Dr. Göran Appelquist: 28:15 So we came up with a solution that looks like this. So we have two components in our solution where the first one is the Crosser node that you see on the left hand side in this slide. And that is what I’ve been talking about in relation to Influx and Grafana. So that was what you saw on the previous slides. So this is a software that is installed at the edge wherever you want to collect and analyze data. So this typically runs on the machines or on the gateway sitting next to the machines or some industrial server that you have on the factory floor. It’s installed as a docker container. So we try to be agnostic to hardware so we can run it and wherever you can run Docker, which is almost everything these days, it’s very small footprint. It starts at 100 megabytes in size, so you can run it on some very lightweight devices. But this software is a generic software, meaning that it’s the same software that you install everywhere, independent of the eventual use cases that you want to deploy into these nodes. So this software by itself is pretty stupid. It doesn’t really do anything. It’s just an engine which you can then configure for different types of use cases.

Dr. Göran Appelquist: 29:29 And to add some intelligence into these nodes, we use the second part of our solution, which is the Crosser cloud service that you see on the right hand side. So this is a Web service that we host for our customers and that provides the user interface into the system. So there you find the design tools to design your use cases and also the deployment tools to help you deploy these use cases into these edge nodes. And the way it works is that you first design these use cases with our designer, but then you have the issue of verification because you want to verify that these applications that you are built are doing what you want. And since these use cases in most scenarios operate with data sources that are only available from these local environments, if you’re connecting to a machine that is typically not accessible from the internet. So if we sit in the cloud and design these use cases, we still want to make sure that we can verify them with the actual data sources. So then, we allow the design tools to be connected to any of the notes that you have in the field so that you can interactively test run your designs on one of these remote nodes which has access to those data sources that you have used so that you can verify what you have built with the live data from your data sources before you decide to deploy whatever you have built into these nodes permanently. So that’s the next step.
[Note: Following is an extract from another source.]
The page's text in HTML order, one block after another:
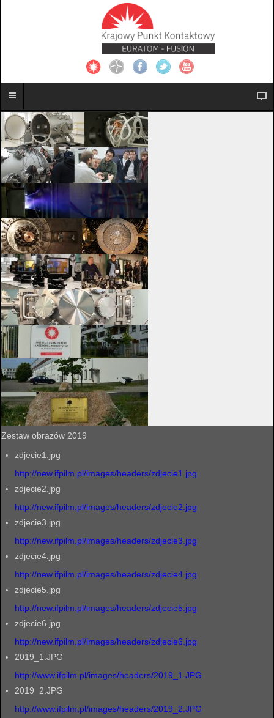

Dr. Göran Appelquist: 30:57 And then when you have something that you think is going to work, you can then deploy that into these nodes for local operation. And from that point onwards, all the processing runs autonomously in these edge nodes. There is no longer any dependence on the Crosser cloud service. So the Crosser cloud is just a configuration and management tool that you use whenever you want to make configuration changes to these nodes. At the point you have deployed something permanently into these nodes, then there is no need to use Crosser cloud and you can even disconnect the notes from the internet if needed.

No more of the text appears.